PROBLEM TO SOLVE: In the listing below, which lines contain the string "Game"? Copy them all.

= = = =

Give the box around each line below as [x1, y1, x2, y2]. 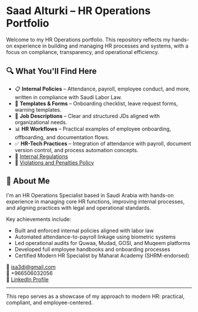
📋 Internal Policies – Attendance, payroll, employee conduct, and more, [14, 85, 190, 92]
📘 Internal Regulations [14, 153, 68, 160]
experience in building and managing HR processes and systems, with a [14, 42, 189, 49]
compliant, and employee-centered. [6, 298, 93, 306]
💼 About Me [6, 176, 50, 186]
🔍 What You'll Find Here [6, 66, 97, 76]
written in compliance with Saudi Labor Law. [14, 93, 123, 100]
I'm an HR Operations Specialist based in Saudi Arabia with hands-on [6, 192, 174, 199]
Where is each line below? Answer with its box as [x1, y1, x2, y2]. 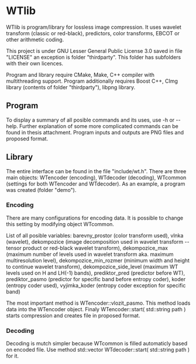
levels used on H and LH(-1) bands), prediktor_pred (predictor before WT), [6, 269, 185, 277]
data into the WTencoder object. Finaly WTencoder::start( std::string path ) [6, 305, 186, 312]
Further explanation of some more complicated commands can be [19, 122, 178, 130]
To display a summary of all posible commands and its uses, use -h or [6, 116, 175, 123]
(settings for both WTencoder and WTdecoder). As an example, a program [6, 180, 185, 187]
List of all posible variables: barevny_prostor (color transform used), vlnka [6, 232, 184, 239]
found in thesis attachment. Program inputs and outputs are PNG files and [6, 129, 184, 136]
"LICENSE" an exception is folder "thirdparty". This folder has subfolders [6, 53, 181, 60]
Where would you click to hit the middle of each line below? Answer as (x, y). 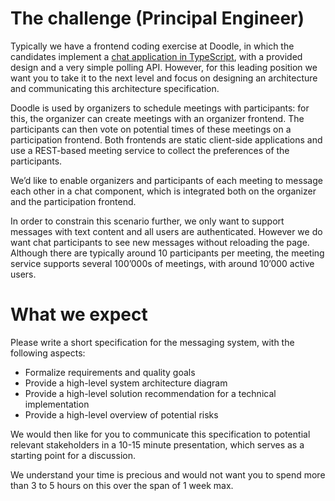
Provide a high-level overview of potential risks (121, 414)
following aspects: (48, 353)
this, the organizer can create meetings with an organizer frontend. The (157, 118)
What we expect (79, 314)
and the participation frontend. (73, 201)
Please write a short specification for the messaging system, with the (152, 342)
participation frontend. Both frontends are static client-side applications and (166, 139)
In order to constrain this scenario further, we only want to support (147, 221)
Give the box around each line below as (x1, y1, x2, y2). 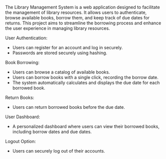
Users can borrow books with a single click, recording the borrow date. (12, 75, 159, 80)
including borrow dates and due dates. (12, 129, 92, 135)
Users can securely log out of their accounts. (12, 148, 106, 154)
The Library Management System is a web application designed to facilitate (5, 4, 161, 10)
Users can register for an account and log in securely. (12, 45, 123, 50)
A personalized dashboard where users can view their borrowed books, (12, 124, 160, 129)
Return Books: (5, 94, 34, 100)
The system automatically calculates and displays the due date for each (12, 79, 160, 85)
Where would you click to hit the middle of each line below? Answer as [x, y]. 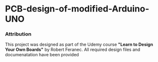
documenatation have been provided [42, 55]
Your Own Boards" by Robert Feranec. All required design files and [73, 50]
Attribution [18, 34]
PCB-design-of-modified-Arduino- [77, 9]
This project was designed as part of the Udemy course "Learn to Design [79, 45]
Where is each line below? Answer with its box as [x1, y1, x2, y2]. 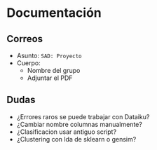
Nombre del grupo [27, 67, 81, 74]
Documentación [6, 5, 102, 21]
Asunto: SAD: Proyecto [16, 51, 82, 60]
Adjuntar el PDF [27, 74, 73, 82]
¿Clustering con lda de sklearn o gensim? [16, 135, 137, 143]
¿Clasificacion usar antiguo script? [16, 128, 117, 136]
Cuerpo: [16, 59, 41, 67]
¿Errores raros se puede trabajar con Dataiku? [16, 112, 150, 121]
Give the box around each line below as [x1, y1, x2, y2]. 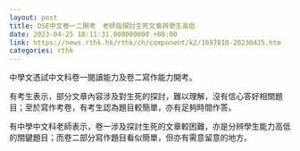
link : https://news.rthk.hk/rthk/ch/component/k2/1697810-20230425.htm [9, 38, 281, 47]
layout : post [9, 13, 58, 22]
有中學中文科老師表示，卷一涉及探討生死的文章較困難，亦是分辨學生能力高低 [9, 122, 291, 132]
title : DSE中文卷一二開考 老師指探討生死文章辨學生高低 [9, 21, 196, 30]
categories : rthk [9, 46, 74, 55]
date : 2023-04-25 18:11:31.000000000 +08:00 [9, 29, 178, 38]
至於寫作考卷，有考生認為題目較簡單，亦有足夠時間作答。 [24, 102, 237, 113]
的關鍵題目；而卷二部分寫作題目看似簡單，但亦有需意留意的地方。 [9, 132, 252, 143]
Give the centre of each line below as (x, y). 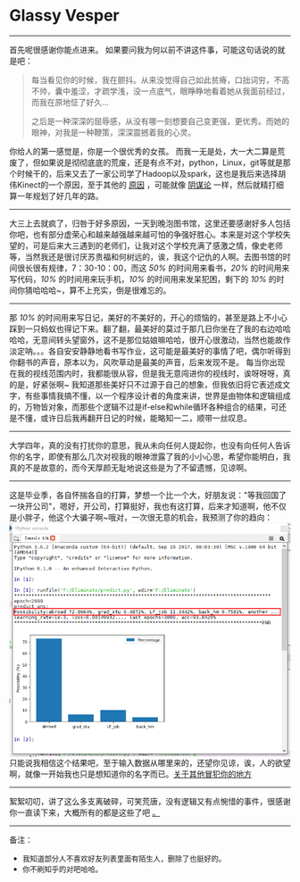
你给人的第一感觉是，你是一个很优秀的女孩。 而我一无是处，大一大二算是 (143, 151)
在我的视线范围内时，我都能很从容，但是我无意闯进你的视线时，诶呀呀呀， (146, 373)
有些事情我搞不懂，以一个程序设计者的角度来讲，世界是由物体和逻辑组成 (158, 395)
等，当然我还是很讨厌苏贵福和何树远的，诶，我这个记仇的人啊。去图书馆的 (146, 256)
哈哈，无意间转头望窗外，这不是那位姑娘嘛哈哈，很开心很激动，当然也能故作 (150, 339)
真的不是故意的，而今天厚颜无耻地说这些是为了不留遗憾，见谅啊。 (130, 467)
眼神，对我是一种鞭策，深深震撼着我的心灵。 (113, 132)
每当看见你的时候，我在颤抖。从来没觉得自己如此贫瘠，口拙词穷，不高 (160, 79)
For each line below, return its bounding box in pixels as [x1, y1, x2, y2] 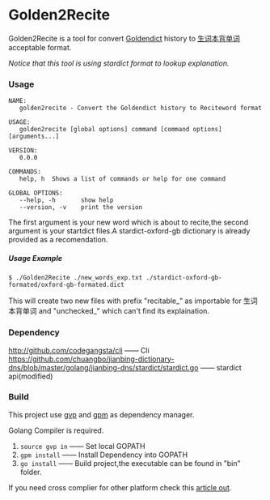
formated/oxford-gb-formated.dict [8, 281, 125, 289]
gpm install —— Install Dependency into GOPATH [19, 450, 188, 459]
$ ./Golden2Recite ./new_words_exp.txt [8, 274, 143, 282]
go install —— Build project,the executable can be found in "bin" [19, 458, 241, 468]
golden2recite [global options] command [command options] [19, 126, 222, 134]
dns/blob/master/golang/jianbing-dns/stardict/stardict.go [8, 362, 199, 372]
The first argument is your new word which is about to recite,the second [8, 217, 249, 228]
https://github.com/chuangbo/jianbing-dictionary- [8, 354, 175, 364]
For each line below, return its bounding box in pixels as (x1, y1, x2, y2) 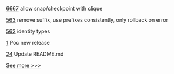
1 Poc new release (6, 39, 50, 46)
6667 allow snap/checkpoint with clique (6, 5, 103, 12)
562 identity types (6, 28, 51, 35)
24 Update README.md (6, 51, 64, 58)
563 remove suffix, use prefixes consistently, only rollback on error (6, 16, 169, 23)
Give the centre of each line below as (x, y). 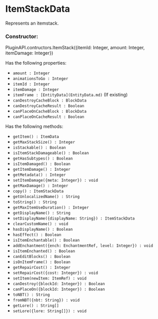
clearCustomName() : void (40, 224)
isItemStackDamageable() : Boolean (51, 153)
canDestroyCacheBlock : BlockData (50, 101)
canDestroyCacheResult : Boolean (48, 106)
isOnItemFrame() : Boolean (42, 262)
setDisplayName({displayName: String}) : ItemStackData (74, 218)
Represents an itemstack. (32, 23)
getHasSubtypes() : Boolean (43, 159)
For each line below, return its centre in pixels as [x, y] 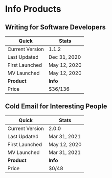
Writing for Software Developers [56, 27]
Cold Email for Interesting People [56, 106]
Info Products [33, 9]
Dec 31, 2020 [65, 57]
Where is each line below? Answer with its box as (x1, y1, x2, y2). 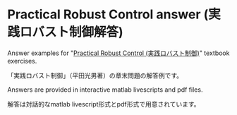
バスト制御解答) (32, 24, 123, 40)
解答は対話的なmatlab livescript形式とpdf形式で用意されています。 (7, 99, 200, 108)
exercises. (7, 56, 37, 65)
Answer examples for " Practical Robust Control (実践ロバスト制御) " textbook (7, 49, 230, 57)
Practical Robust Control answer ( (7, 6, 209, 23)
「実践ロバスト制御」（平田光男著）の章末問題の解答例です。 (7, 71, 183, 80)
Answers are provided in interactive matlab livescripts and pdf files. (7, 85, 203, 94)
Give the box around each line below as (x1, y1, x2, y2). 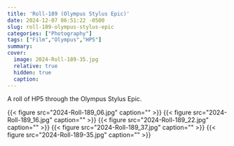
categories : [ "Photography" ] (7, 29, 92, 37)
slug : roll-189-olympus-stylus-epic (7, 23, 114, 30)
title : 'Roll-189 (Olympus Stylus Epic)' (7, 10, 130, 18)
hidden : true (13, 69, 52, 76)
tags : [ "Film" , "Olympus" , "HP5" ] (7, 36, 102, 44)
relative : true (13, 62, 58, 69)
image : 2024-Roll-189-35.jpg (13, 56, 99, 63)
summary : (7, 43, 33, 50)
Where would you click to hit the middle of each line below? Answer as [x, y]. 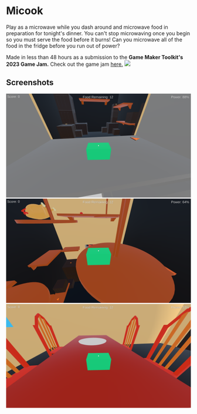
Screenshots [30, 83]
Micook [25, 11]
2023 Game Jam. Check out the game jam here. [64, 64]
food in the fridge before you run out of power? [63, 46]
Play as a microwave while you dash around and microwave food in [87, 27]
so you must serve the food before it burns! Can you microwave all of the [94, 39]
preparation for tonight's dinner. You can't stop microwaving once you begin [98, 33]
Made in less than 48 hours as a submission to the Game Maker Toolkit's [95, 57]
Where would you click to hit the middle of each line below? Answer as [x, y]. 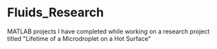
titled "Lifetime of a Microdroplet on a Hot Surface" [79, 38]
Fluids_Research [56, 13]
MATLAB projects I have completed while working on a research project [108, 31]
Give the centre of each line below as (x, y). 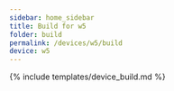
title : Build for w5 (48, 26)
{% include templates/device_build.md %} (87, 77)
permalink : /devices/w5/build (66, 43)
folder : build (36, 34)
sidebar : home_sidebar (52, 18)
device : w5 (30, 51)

= = = =

THE ANSWER:
2023 Game Jam. Check out the game jam here. [64, 64]
Made in less than 48 hours as a submission to the Game Maker Toolkit's [95, 57]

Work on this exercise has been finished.